しかし人間活動による二酸化炭素の排出は海が吸収できる量を上回り、海洋の温暖化、酸性化、酸素の喪失を引き起こしています。
富栄養化
沿岸の水は、汚染と富栄養化により悪化しています。
人類の取り組みがなければ、2050年までに大規模な海洋生態系の20%で沿岸の富栄養化が進むと予想されています。
海洋熱波
海水の極端な高温が少なくとも5日間連続した場合を「海洋熱波」と呼びます。
海は、気候システムにおける過剰な熱の90%以上を吸収しています。
しかし海洋の熱は記録的なレベルに達しており、広範囲にわたる海洋熱波を引き起こしています。
北海道や東北沖でも海洋熱波が頻発し、漁獲量に影響が出ています。
【参照】
・Toward a Blue Economy: A Promise for Sustainable Growth in the Caribbean
・State of the World’s Fisheries and Aquaculture
・北海道・東北沖で海洋熱波が頻発していることが明らかに
私たちにできること
魚を食べる量を減らす
海洋資源の33%は獲りすぎと言われています。
であるならば、そもそも食べないことが、海洋生物の個体数を守るのには効果的です。
特に日本は世界的に見ても、一人当たりの魚介類消費量の多い国です。
世界の海の生物多様性を守る上で、日本人が今よりも魚を食べる量を減らすことは重要なことです。
MSC・ASC認証の商品を選ぶ
MSC認証、ASC認証は海のエコラベルとも呼ばれています。
持続可能性に配慮をした漁業によって獲られた魚介類であることの証明です。
ただし、認証があるからといって、食べ過ぎてしまっては意味がありません。
基本は魚を食べる量を減らす、もし選ぶなら認証がある商品を、というスタンスがおすすめです。
リサイクル素材の商品を買う
adidasやエコアルフのように、最近は海洋プラスチックゴミを回収してリサイクルした商品を販売するブランドがあります。

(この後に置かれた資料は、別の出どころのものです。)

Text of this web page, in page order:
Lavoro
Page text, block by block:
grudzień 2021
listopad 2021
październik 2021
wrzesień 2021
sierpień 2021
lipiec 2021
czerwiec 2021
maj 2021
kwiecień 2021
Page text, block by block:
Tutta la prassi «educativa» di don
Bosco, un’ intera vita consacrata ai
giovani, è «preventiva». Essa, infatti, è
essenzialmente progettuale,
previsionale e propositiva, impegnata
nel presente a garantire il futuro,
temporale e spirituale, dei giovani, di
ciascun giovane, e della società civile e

リサイクル素材の商品をつくるためには、その素材となる海洋プラスチックゴミを回収してくる必要があるので、売れれば売れるほど回収量は増えるという仕組みです。
ビーチクリーンに参加する
個人で海岸の海のゴミを拾ってもいいと思いますし、最近はSNSなどでビーチクリーンを呼び掛けている人たちもいたりします。

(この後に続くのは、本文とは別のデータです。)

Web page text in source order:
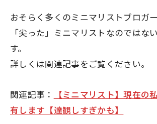
おそらく多くのミニマリストブロガ
「尖った」ミニマリストなのではな
す。
詳しくは関連記事をご覧ください。
関連記事：
【ミニマリスト】現在の
有します【達観しすぎかも】

ビーチクリーンは、海や海岸のゴミを減らすということ以上に、ゴミを拾う姿を見た人たちの意識改革に繋がります。
最後に
海は、体積にして地球上の生活空間の99%を占めています。
すなわち、地球の持続可能性は海が担っていると言っても過言ではないのです。
人類は陸上で生活をしていますから、どうしてもこういう事実に気づきにくいかもしれません。
しかし、まだ後戻りができる今こそ、海が抱える問題に目を向け、解決に向けて取り組んでいく必要があります。
海に持続可能性をもたらすため、私たちには何ができるのか、考えていきましょう。